Task statement:
Could you transcribe each record below exactly as written, setting the pictures aside?

Task inputs:
......

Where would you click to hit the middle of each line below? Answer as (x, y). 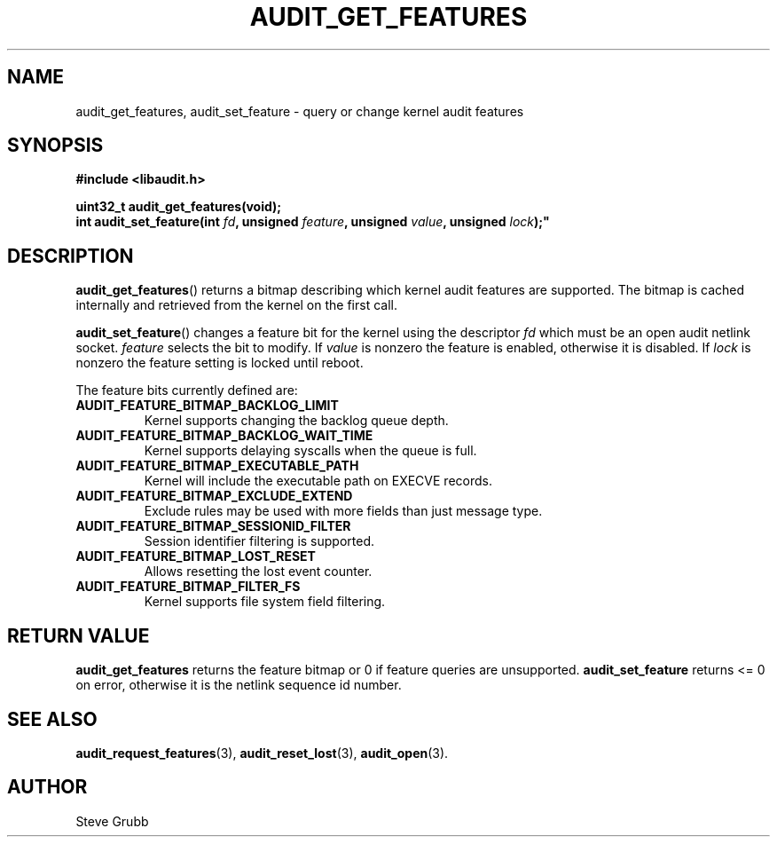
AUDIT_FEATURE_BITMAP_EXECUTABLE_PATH (217, 466)
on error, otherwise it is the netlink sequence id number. (239, 685)
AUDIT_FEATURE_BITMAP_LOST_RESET (196, 556)
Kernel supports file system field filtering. (265, 602)
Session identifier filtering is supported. (259, 541)
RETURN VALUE (78, 635)
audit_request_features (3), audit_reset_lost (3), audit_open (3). (262, 753)
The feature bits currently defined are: (187, 390)
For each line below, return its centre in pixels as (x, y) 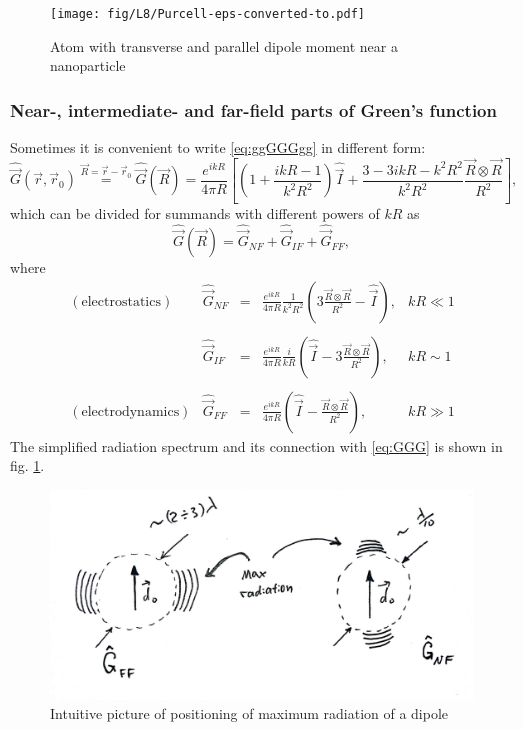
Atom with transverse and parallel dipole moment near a (224, 45)
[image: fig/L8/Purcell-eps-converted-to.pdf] (207, 14)
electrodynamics (130, 411)
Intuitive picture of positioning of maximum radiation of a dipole (249, 713)
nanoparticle (88, 65)
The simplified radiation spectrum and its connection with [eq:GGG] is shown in (256, 445)
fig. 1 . (27, 465)
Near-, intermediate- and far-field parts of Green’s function (253, 109)
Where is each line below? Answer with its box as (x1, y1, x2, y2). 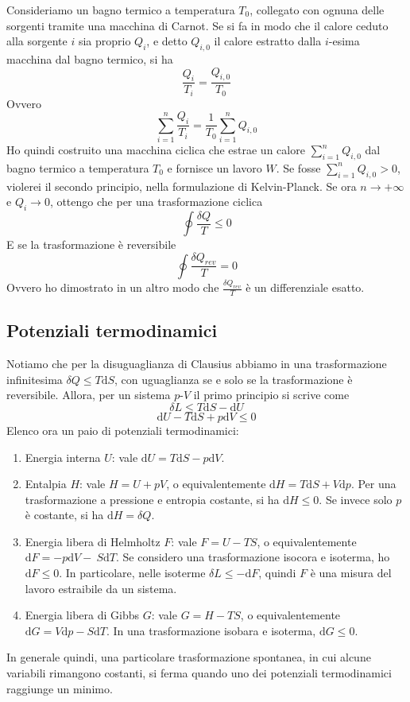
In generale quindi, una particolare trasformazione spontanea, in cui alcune (6, 649, 371, 665)
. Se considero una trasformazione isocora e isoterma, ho (115, 549, 390, 565)
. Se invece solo (319, 491, 393, 507)
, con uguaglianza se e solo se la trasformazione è (114, 370, 353, 387)
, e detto (146, 33, 188, 49)
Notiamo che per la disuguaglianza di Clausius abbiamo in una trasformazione (6, 355, 387, 372)
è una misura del (310, 564, 392, 581)
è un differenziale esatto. (246, 279, 365, 296)
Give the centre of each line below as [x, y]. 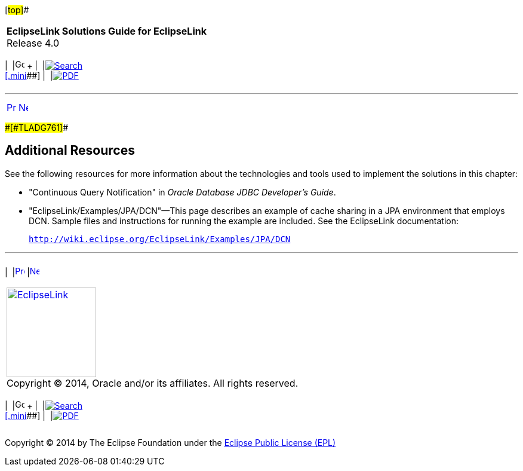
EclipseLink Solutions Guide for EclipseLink [107, 31]
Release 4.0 [33, 43]
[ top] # [17, 10]
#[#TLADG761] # [37, 128]
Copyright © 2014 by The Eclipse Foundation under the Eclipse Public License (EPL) [170, 442]
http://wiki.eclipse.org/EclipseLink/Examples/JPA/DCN [160, 239]
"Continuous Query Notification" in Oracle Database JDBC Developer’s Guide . [182, 192]
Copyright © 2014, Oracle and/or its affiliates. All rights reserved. [153, 383]
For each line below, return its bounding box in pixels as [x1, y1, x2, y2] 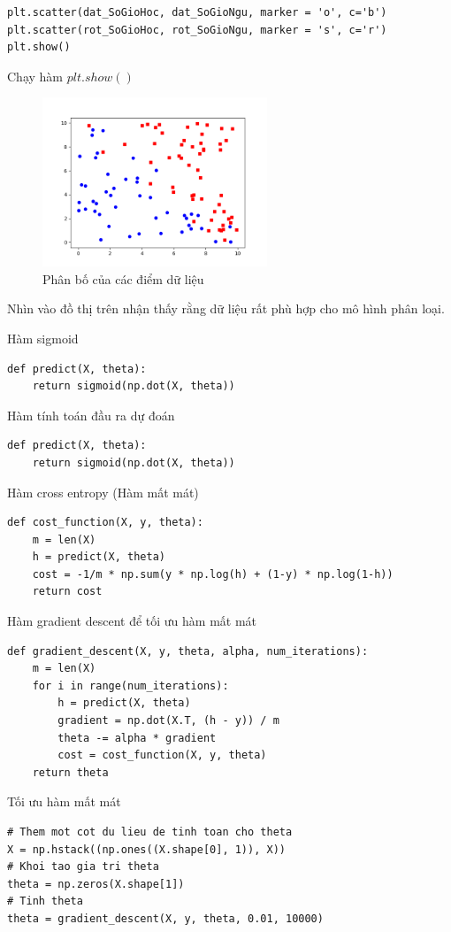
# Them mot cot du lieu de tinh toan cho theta [7, 826, 293, 838]
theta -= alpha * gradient [57, 731, 217, 744]
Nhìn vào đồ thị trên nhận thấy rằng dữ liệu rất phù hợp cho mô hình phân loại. [7, 299, 445, 318]
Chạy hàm [7, 66, 63, 85]
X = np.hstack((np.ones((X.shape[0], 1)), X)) [7, 843, 286, 856]
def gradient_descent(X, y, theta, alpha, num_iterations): [7, 644, 369, 658]
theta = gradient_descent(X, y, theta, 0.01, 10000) [7, 912, 324, 925]
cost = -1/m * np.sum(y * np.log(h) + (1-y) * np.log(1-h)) [32, 567, 394, 581]
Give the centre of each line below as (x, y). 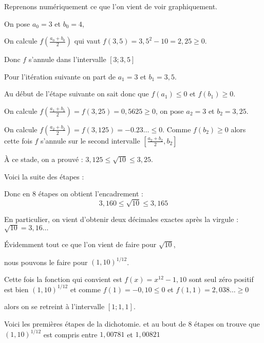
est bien (16, 289)
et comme (86, 289)
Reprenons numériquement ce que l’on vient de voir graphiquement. (111, 6)
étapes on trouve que (227, 324)
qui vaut (87, 41)
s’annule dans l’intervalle (67, 59)
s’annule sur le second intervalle (90, 140)
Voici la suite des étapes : (44, 176)
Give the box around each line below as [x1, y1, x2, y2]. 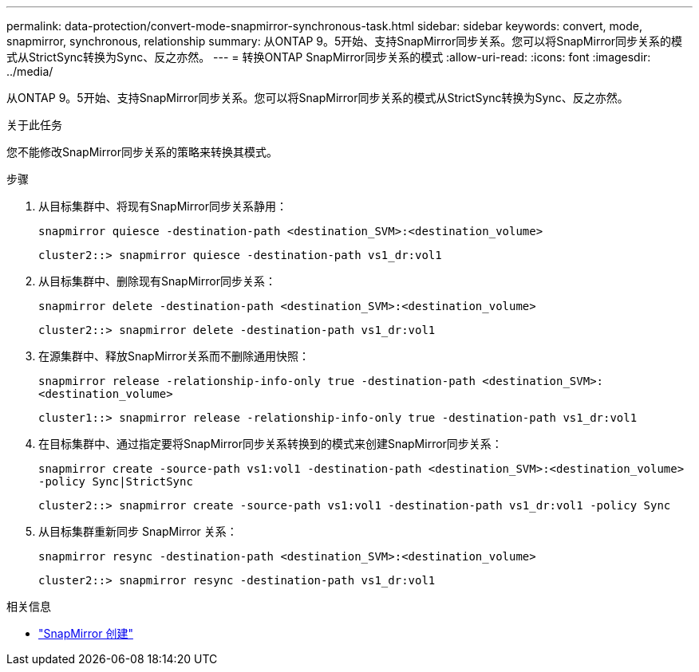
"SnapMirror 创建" [38, 627, 133, 640]
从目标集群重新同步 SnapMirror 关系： [38, 525, 238, 538]
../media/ [6, 65, 53, 78]
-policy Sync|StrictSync [38, 475, 193, 488]
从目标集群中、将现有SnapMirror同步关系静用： [38, 199, 287, 213]
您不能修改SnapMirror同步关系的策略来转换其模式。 [6, 145, 278, 159]
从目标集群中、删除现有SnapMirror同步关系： [38, 274, 276, 288]
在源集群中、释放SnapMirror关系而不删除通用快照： [38, 349, 310, 363]
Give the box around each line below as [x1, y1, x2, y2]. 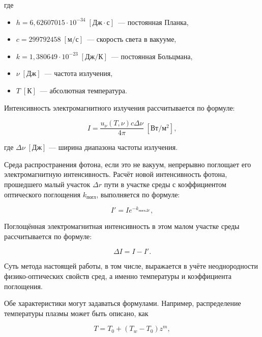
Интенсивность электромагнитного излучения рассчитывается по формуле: [4, 102, 235, 113]
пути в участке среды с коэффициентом [104, 179, 226, 189]
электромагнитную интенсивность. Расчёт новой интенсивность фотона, [4, 169, 227, 179]
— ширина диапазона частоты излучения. [49, 142, 178, 152]
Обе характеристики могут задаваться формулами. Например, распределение [4, 298, 241, 308]
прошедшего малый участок [4, 179, 91, 189]
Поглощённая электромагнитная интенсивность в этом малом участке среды [4, 221, 240, 231]
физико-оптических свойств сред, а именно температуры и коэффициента [4, 271, 231, 281]
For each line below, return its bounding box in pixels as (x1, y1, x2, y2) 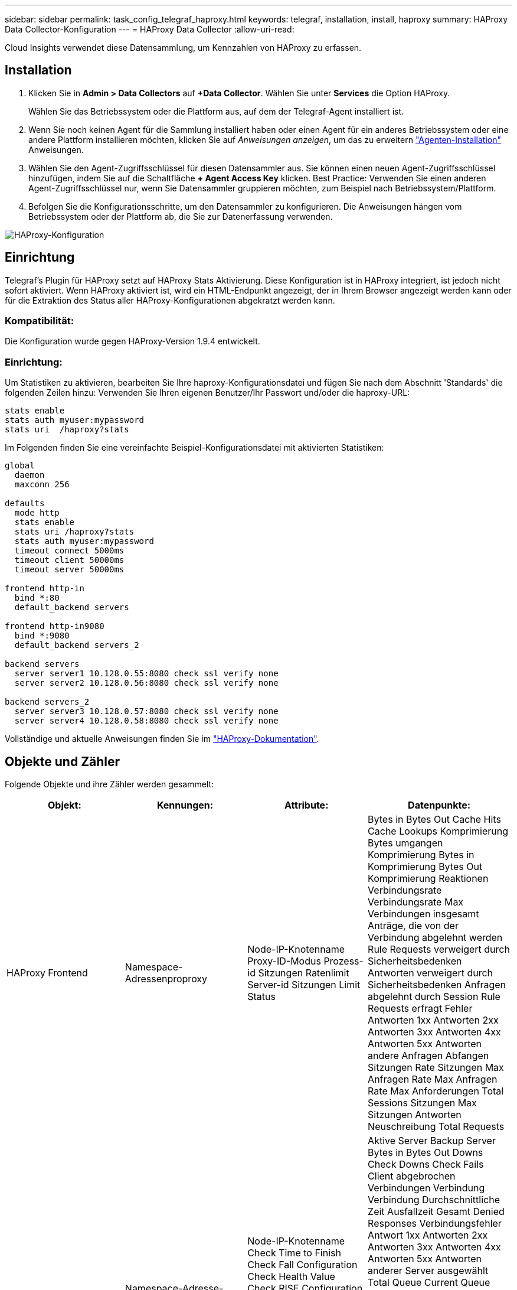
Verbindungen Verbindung (368, 1182, 485, 1194)
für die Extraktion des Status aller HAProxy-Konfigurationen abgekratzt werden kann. (5, 295, 335, 305)
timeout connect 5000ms (14, 546, 125, 556)
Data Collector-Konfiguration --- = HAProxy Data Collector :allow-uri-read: (5, 24, 295, 34)
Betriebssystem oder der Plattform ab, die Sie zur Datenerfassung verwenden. (28, 211, 333, 221)
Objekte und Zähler (5, 754, 120, 769)
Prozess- (323, 955, 364, 967)
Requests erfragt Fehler (368, 1002, 473, 1015)
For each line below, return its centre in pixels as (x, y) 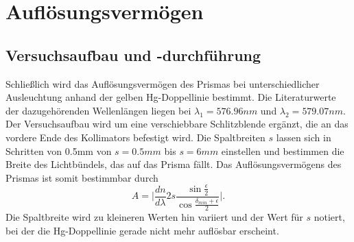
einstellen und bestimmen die (283, 150)
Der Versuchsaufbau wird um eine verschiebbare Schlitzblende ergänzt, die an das (177, 124)
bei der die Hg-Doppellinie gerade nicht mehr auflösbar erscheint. (142, 230)
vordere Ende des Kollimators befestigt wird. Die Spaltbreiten (135, 137)
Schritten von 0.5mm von (59, 150)
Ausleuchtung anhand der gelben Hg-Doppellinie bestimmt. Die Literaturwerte (171, 97)
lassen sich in (304, 137)
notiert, (329, 217)
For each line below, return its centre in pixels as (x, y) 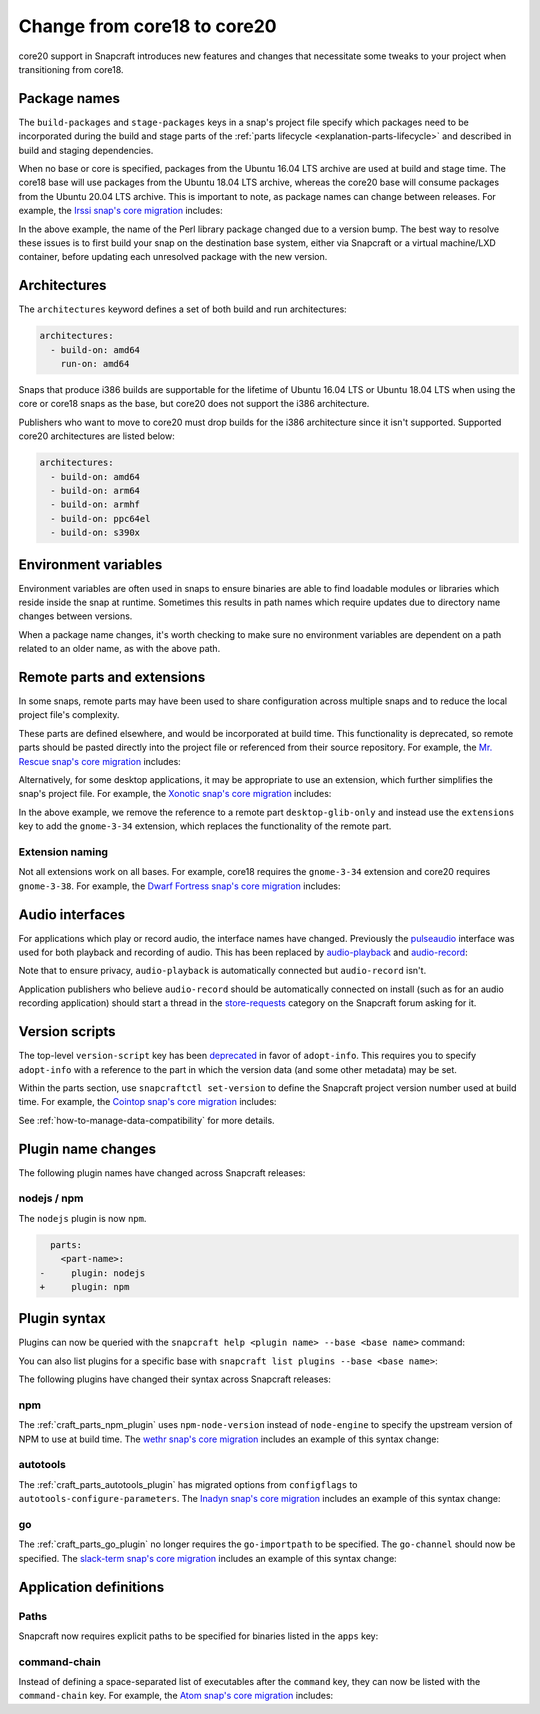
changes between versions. (75, 616)
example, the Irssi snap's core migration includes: (121, 211)
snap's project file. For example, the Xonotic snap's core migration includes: (175, 794)
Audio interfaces (72, 914)
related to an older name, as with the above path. (119, 649)
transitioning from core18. (71, 69)
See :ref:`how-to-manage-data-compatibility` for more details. (146, 1120)
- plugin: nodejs (92, 1273)
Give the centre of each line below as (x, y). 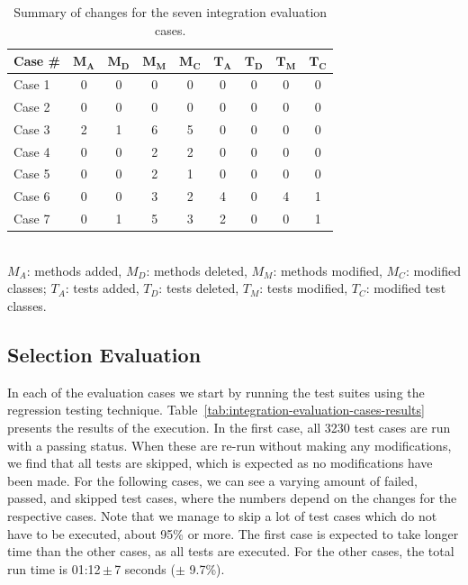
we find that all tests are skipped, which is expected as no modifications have (220, 463)
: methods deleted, (197, 270)
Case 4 (32, 151)
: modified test (406, 288)
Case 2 (32, 106)
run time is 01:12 (54, 568)
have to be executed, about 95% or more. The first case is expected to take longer (233, 533)
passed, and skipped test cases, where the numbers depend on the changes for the (232, 498)

......

Problem solution:
Where would you click to hit the middle of each line below? Answer as (x, y). 
AUDIT_FEATURE_BITMAP_EXECUTABLE_PATH (217, 466)
on error, otherwise it is the netlink sequence id number. (239, 685)
AUDIT_FEATURE_BITMAP_LOST_RESET (196, 556)
Kernel supports file system field filtering. (265, 602)
Session identifier filtering is supported. (259, 541)
RETURN VALUE (78, 635)
audit_request_features (3), audit_reset_lost (3), audit_open (3). (262, 753)
The feature bits currently defined are: (187, 390)
For each line below, return its centre in pixels as (x, y) 
Atom with transverse and parallel dipole moment near a (224, 45)
[image: fig/L8/Purcell-eps-converted-to.pdf] (207, 14)
electrodynamics (130, 411)
Intuitive picture of positioning of maximum radiation of a dipole (249, 713)
nanoparticle (88, 65)
The simplified radiation spectrum and its connection with [eq:GGG] is shown in (256, 445)
fig. 1 . (27, 465)
Near-, intermediate- and far-field parts of Green’s function (253, 109)
Where is each line below? Answer with its box as (x1, y1, x2, y2). 
In generale quindi, una particolare trasformazione spontanea, in cui alcune (6, 649, 371, 665)
. Se considero una trasformazione isocora e isoterma, ho (115, 549, 390, 565)
. Se invece solo (319, 491, 393, 507)
, con uguaglianza se e solo se la trasformazione è (114, 370, 353, 387)
, e detto (146, 33, 188, 49)
Notiamo che per la disuguaglianza di Clausius abbiamo in una trasformazione (6, 355, 387, 372)
è una misura del (310, 564, 392, 581)
è un differenziale esatto. (246, 279, 365, 296)
Give the centre of each line below as [x, y]. 
EclipseLink Solutions Guide for EclipseLink [107, 31]
Release 4.0 [33, 43]
[ top] # [17, 10]
#[#TLADG761] # [37, 128]
Copyright © 2014 by The Eclipse Foundation under the Eclipse Public License (EPL) [170, 442]
http://wiki.eclipse.org/EclipseLink/Examples/JPA/DCN [160, 239]
"Continuous Query Notification" in Oracle Database JDBC Developer’s Guide . [182, 192]
Copyright © 2014, Oracle and/or its affiliates. All rights reserved. [153, 383]
For each line below, return its bounding box in pixels as [x1, y1, x2, y2] 
# Them mot cot du lieu de tinh toan cho theta [7, 826, 293, 838]
theta -= alpha * gradient [57, 731, 217, 744]
Nhìn vào đồ thị trên nhận thấy rằng dữ liệu rất phù hợp cho mô hình phân loại. [7, 299, 445, 318]
Chạy hàm [7, 66, 63, 85]
X = np.hstack((np.ones((X.shape[0], 1)), X)) [7, 843, 286, 856]
def gradient_descent(X, y, theta, alpha, num_iterations): [7, 644, 369, 658]
theta = gradient_descent(X, y, theta, 0.01, 10000) [7, 912, 324, 925]
cost = -1/m * np.sum(y * np.log(h) + (1-y) * np.log(1-h)) [32, 567, 394, 581]
Give the centre of each line below as (x, y). 
est bien (16, 289)
et comme (86, 289)
Reprenons numériquement ce que l’on vient de voir graphiquement. (111, 6)
étapes on trouve que (227, 324)
qui vaut (87, 41)
s’annule dans l’intervalle (67, 59)
s’annule sur le second intervalle (90, 140)
Voici la suite des étapes : (44, 176)
Give the box around each line below as [x1, y1, x2, y2]. 
"SnapMirror 创建" [38, 627, 133, 640]
从目标集群重新同步 SnapMirror 关系： [38, 525, 238, 538]
../media/ [6, 65, 53, 78]
-policy Sync|StrictSync [38, 475, 193, 488]
从目标集群中、将现有SnapMirror同步关系静用： [38, 199, 287, 213]
您不能修改SnapMirror同步关系的策略来转换其模式。 [6, 145, 278, 159]
从目标集群中、删除现有SnapMirror同步关系： [38, 274, 276, 288]
在源集群中、释放SnapMirror关系而不删除通用快照： [38, 349, 310, 363]
Give the box around each line below as [x1, y1, x2, y2]. 
Интенсивность электромагнитного излучения рассчитывается по формуле: [4, 102, 235, 113]
пути в участке среды с коэффициентом [104, 179, 226, 189]
электромагнитную интенсивность. Расчёт новой интенсивность фотона, [4, 169, 227, 179]
— ширина диапазона частоты излучения. [49, 142, 178, 152]
Обе характеристики могут задаваться формулами. Например, распределение [4, 298, 241, 308]
прошедшего малый участок [4, 179, 91, 189]
Поглощённая электромагнитная интенсивность в этом малом участке среды [4, 221, 240, 231]
физико-оптических свойств сред, а именно температуры и коэффициента [4, 271, 231, 281]
For each line below, return its bounding box in pixels as (x1, y1, x2, y2) 
Verbindungen Verbindung (368, 1182, 485, 1194)
für die Extraktion des Status aller HAProxy-Konfigurationen abgekratzt werden kann. (5, 295, 335, 305)
timeout connect 5000ms (14, 546, 125, 556)
Data Collector-Konfiguration --- = HAProxy Data Collector :allow-uri-read: (5, 24, 295, 34)
Betriebssystem oder der Plattform ab, die Sie zur Datenerfassung verwenden. (28, 211, 333, 221)
Objekte und Zähler (5, 754, 120, 769)
Prozess- (323, 955, 364, 967)
Requests erfragt Fehler (368, 1002, 473, 1015)
For each line below, return its centre in pixels as (x, y) 
einstellen und bestimmen die (283, 150)
Der Versuchsaufbau wird um eine verschiebbare Schlitzblende ergänzt, die an das (177, 124)
bei der die Hg-Doppellinie gerade nicht mehr auflösbar erscheint. (142, 230)
vordere Ende des Kollimators befestigt wird. Die Spaltbreiten (135, 137)
Schritten von 0.5mm von (59, 150)
Ausleuchtung anhand der gelben Hg-Doppellinie bestimmt. Die Literaturwerte (171, 97)
lassen sich in (304, 137)
notiert, (329, 217)
For each line below, return its centre in pixels as (x, y) 
changes between versions. (75, 616)
example, the Irssi snap's core migration includes: (121, 211)
snap's project file. For example, the Xonotic snap's core migration includes: (175, 794)
Audio interfaces (72, 914)
related to an older name, as with the above path. (119, 649)
transitioning from core18. (71, 69)
See :ref:`how-to-manage-data-compatibility` for more details. (146, 1120)
- plugin: nodejs (92, 1273)
Give the centre of each line below as (x, y). 
we find that all tests are skipped, which is expected as no modifications have (220, 463)
: methods deleted, (197, 270)
Case 4 (32, 151)
: modified test (406, 288)
Case 2 (32, 106)
run time is 01:12 (54, 568)
have to be executed, about 95% or more. The first case is expected to take longer (233, 533)
passed, and skipped test cases, where the numbers depend on the changes for the (232, 498)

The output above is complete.